It may be difficult to alter the ligand of these riboswitches, since the anti-Ribosome Binding Site (anti-RBS) or anti-terminator may be part of the aptamer domain. Altering the aptamer domain will change the anti-RBS or anti-terminator rendering the riboswitch inactive. Randomising the 5'-UTR and testing for riboswitch activity is one solution to that problem. Another possibility is changing a ribozyme, either a synthetic or a natural one, into a riboswitch by attaching an aptamer domain. This creates an allosteric ribozyme also referred to as aptazyme. An aptazyme that was based on the hammerhead ribozyme was designed by Ogawa and Maeda (Ogawa and Maeda, 2007 Bioorg Med Chem Lett 17:3156-3160.) (This aptazyme is based on SD sequestering and the block is released by the endonuclease activity of the ribozyme upon induction. A different approach using the same mechanism can be applied in eukaryotes cutting of the poly-A tail upon induction. A type of synthetic riboswitch that has not been studied extensively is the group I aptazyme. This aptazyme is a modified version of a group I self-splicing intron. The intron that was modified is derived from the phage T4 td gene encoding thymidylate synthase (see Figure 2). This gene has a homologue in E. coli named thyA. In the engineered variant, derived from the parental self-splicing intron of phage T4 (both shown in Figure 2), the P6a-loop (see panel A, box) has been replaced by a theophylline- binding aptamer. Binding of theophylline induces a conformational change that triggers splicing activity (see panel A, arrows indicate cleavage in loops P1 and P10) (Thompson et al., 2002 BMC Biotechnol 2:21 ) (REF Thompson 2002).

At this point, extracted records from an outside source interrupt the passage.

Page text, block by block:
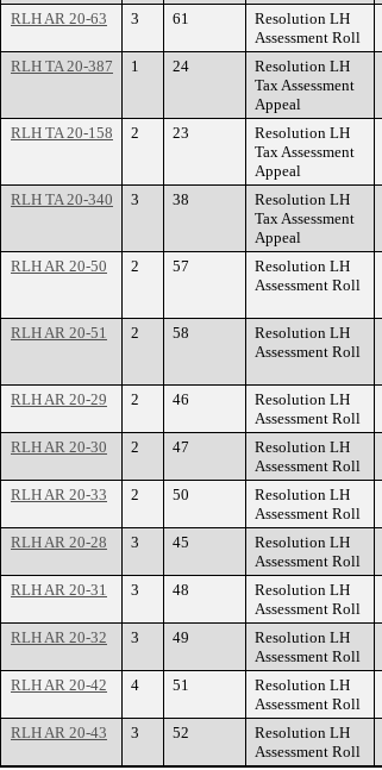
RLH AR 20-63 3 61
Resolution LH
Assessment Roll
RLH TA 20-387 1 24
Resolution LH
Tax Assessment
Appeal
RLH TA 20-158 2 23
Resolution LH
Tax Assessment
Appeal
RLH TA 20-340 3 38
Resolution LH
Tax Assessment
Appeal
RLH AR 20-50 2 57
Resolution LH
Assessment Roll
RLH AR 20-51 2 58
Resolution LH
Assessment Roll
RLH AR 20-29 2 46
Resolution LH
Assessment Roll
RLH AR 20-30 2 47
Resolution LH
Assessment Roll
RLH AR 20-33 2 50
Resolution LH
Assessment Roll
RLH AR 20-28 3 45
Resolution LH
Assessment Roll
RLH AR 20-31 3 48
Resolution LH
Assessment Roll
RLH AR 20-32 3 49
Resolution LH
Assessment Roll
RLH AR 20-42 4 51
Resolution LH
Assessment Roll
RLH AR 20-43 3 52
Resolution LH
Assessment Roll
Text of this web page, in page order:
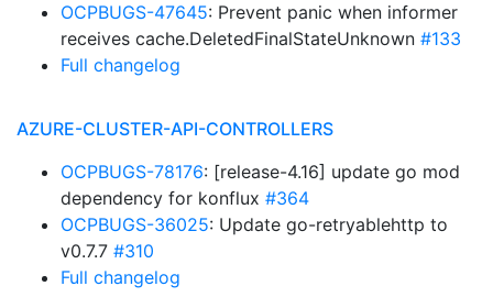
OCPBUGS-47645: Prevent panic when informer
receives cache.DeletedFinalStateUnknown #133
Full changelog
AZURE-CLUSTER-API-CONTROLLERS
OCPBUGS-78176: [release-4.16] update go mod
dependency for konflux #364
OCPBUGS-36025: Update go-retryablehttp to
v0.7.7 #310
Full changelog
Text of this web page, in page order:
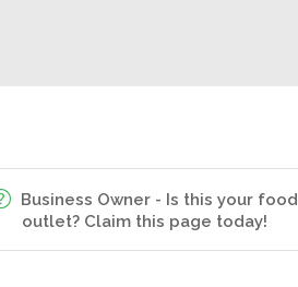
Business Owner - Is this your food
outlet? Claim this page today!
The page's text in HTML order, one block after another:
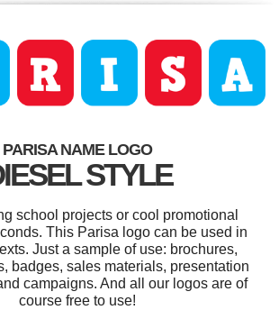
PARISA NAME LOGO
STYLE
school projects or cool promotional
This Parisa logo can be used in
Just a sample of use: brochures,
badges, sales materials, presentation
campaigns. And all our logos are of
course free to use!
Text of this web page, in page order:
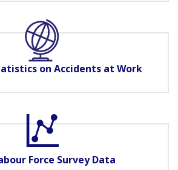
on Accidents at Work
Force Survey Data

This system has many properties that make it suitable as an in vivo biosensor. Contrary to riboswitches that block the Ribosome Binding Site (RBS), there is only one way leakage can occur; when blocking the RBS the block may be released by complete unfolding of part of the mRNA. When the intron is unfolded it does not splice out of the mRNA, still disallowing functional translation. The leakage that will occur in both instances is when the aptamer is not completely destabilised when no ligand is present and the switch is flipped in the absence of a trigger. The gene the intron is naturally present in is an essential gene that can be complemented easily by adding thymidine to the medium or supplying the gene on a plasmid. By default, no large amount of thymidine is present in most widely used media like LB, so all experiments can be performed on rich media. The selection allows for a great number of variants to be tested without expensive equipment or labour intensive experiments. A property the td intron based riboswitch shares with other riboswitches is the transferability to other organisms, as riboswitches are unaffected by post-translational modification. Group I introns have the extra advantage that no species-specific elements like SD sequence or poly-A tail are involved. This experiment focuses on the exact conditions the theophylline responsive T4 td intron needs to function as selection tool in E. coli.

Auxotrophy complementation with thyA under control of a theophylline dependent intron

thyA is a gene encoding thymidylate synthase, a crucial part of the pyrimidine synthesis pathway. It catalyses the reaction from dU P to dTMP using THF as a cofactor (see Figure 3). As a precursor of dTTP, which is required for DNA synthesis dTMP is a key link in the synthesis of DNA. The pathway from thymine to dTMP is not supported by E. coli, while the pathway from DNA to dTMP does not support growth. dTMP can also be derived from thymidine when this is added to the medium, but not thymine as E. coli DH10B lacks the enzyme to convert thymine into thymidine. The ThyA deficient bacteria cannot grow on rich medium without addition of thymidine.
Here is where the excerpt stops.